Personal information
- Born: November 14, 1980 (age 45) Moscow, Russian SFSR, Soviet Union
- Height: 1.71 m (5 ft 7+1⁄2 in)

Figure skating career
- Country: Russia
- Began skating: 1983
- Retired: 2005

Medal record
Representing Russia
Figure skating: Ice dancing
Winter Universiade
| Bronze medal – third place | 2001 Zakopane | Ice dancing |

= Svetlana Kulikova =

Russian ice dancer

Svetlana Kulikova (born November 14, 1980) is a Russian former competitive ice dancer. With Arseni Markov, she won bronze medals at the 2001 Winter Universiade and 2002 Skate Canada International. With Vitali Novikov, she was the 2003 Nebelhorn Trophy champion.

== Career ==
Kulikova teamed up with Markov in 1996. They placed 6th at the 2000 World Junior Championships. Following the 2000–2001 season, Kulikova and Markov moved to Newington, Connecticut, to train full-time with Tatiana Tarasova and Nikolai Morozov. They won the bronze medal at the 2002 Skate Canada International. They parted ways after the 2003 Russian Championships as a result of Tarasova and Morozov ending their coaching partnership – Kulikova chose to stay with Tarasova while Markov chose Morozov.
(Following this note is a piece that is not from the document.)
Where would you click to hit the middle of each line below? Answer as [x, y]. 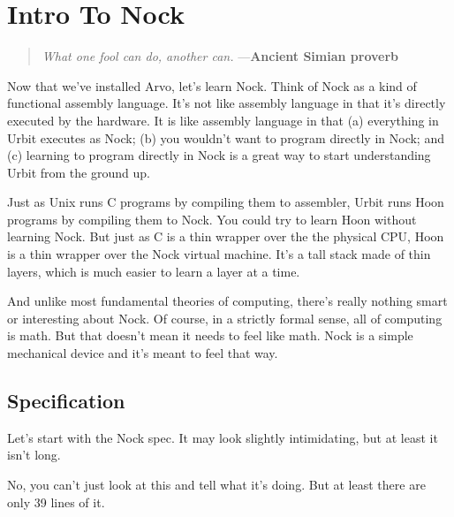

Kulikova and Novikov teamed up in January 2003. They won the first competition they entered as a team, the 2003 Nebelhorn Trophy. They won two medals at the Russian Championships and competed twice at the European and World Championships. Their best results were 7th at 2005 Europeans and 13th at 2004 Worlds. Kulikova / Novikov were coached by Tatiana Tarasova and Evgeni Platov. They parted ways after placing 14th at the 2005 World Championships.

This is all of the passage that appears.